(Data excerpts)
_____

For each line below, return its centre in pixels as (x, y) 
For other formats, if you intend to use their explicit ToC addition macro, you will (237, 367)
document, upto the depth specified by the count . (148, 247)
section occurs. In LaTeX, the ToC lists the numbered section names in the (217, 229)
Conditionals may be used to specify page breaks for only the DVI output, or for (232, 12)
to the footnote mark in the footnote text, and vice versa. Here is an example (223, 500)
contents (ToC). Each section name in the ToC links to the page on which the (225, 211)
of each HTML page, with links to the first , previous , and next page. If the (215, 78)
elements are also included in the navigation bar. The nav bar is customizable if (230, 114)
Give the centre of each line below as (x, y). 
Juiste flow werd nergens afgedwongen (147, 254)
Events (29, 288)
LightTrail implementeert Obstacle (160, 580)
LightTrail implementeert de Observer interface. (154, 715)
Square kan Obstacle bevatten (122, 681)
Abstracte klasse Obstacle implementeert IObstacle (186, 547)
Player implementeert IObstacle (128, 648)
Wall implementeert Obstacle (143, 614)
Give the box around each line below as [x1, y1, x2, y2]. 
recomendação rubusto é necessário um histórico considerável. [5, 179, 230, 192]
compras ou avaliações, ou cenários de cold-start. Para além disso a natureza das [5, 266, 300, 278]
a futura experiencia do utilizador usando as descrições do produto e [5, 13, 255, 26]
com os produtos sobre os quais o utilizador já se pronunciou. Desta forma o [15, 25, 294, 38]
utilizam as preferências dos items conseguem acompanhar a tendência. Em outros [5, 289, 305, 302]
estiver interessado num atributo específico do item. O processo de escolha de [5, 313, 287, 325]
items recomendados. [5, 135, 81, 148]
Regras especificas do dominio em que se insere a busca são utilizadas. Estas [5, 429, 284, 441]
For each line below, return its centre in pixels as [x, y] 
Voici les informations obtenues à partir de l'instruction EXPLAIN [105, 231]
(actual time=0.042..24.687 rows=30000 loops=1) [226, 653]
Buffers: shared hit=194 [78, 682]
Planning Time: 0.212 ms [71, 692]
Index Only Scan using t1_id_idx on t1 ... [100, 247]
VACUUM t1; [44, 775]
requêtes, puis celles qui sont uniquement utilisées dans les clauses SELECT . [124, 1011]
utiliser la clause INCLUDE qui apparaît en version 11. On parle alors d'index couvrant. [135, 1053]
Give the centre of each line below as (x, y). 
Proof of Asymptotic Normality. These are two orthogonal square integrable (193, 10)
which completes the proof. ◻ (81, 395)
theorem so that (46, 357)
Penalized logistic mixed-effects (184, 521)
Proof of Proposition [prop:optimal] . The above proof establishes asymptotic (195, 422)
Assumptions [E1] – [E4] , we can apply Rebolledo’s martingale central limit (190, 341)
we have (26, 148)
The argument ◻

_____

_Assigned task_. Return word for word the lines above from the line with "Voici les informations" to the line with "VACUUM t1; [44, 775]", including both and leaving out all others.

_Exercise response_.
Voici les informations obtenues à partir de l'instruction EXPLAIN [105, 231]
(actual time=0.042..24.687 rows=30000 loops=1) [226, 653]
Buffers: shared hit=194 [78, 682]
Planning Time: 0.212 ms [71, 692]
Index Only Scan using t1_id_idx on t1 ... [100, 247]
VACUUM t1; [44, 775]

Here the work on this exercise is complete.